- **Brief**
Every line of the data below should be retyped exactly, with no images carried over.

- **Supplied data**
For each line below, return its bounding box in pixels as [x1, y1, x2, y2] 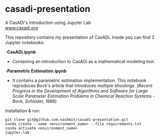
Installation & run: [5, 108, 40, 114]
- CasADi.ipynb [5, 49, 36, 55]
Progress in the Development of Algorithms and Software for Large [12, 88, 148, 93]
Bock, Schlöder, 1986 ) [12, 98, 57, 104]
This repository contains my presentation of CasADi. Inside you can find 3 [5, 34, 155, 40]
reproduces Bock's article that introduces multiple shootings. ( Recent [12, 82, 153, 89]
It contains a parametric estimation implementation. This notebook [12, 77, 146, 83]
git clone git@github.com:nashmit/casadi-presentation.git [5, 117, 129, 122]

- **Solution for this task**
For each line below, return its bounding box in pixels as [x1, y1, x2, y2] 
Installation & run: [5, 108, 40, 114]
- CasADi.ipynb [5, 49, 36, 55]
Progress in the Development of Algorithms and Software for Large [12, 88, 148, 93]
Bock, Schlöder, 1986 ) [12, 98, 57, 104]
This repository contains my presentation of CasADi. Inside you can find 3 [5, 34, 155, 40]
reproduces Bock's article that introduces multiple shootings. ( Recent [12, 82, 153, 89]
It contains a parametric estimation implementation. This notebook [12, 77, 146, 83]
git clone git@github.com:nashmit/casadi-presentation.git [5, 117, 129, 122]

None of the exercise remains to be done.